- What is required:
Set down each line from the line holding "Web page text" to the last line of the entries below, exactly, with both ends included and without pictures.

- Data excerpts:
__________

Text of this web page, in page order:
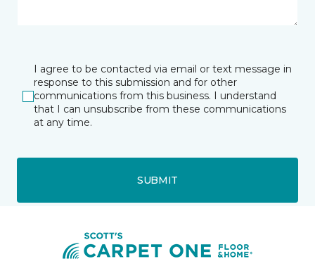
I agree to be contacted via email or text message in
response to this submission and for other
communications from this business. I understand
that I can unsubscribe from these communications
at any time.
SUBMIT
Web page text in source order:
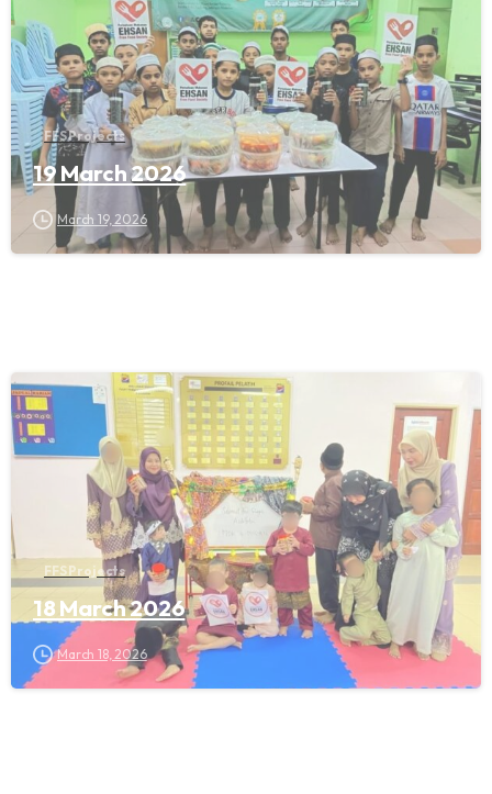
FFS Projects
19 March 2026
March 19, 2026
FFS Projects
18 March 2026
March 18, 2026
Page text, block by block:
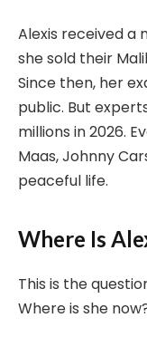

__________

- Answer box:
Web page text in source order:
FFS Projects
19 March 2026
March 19, 2026
FFS Projects
18 March 2026
March 18, 2026
Page text, block by block:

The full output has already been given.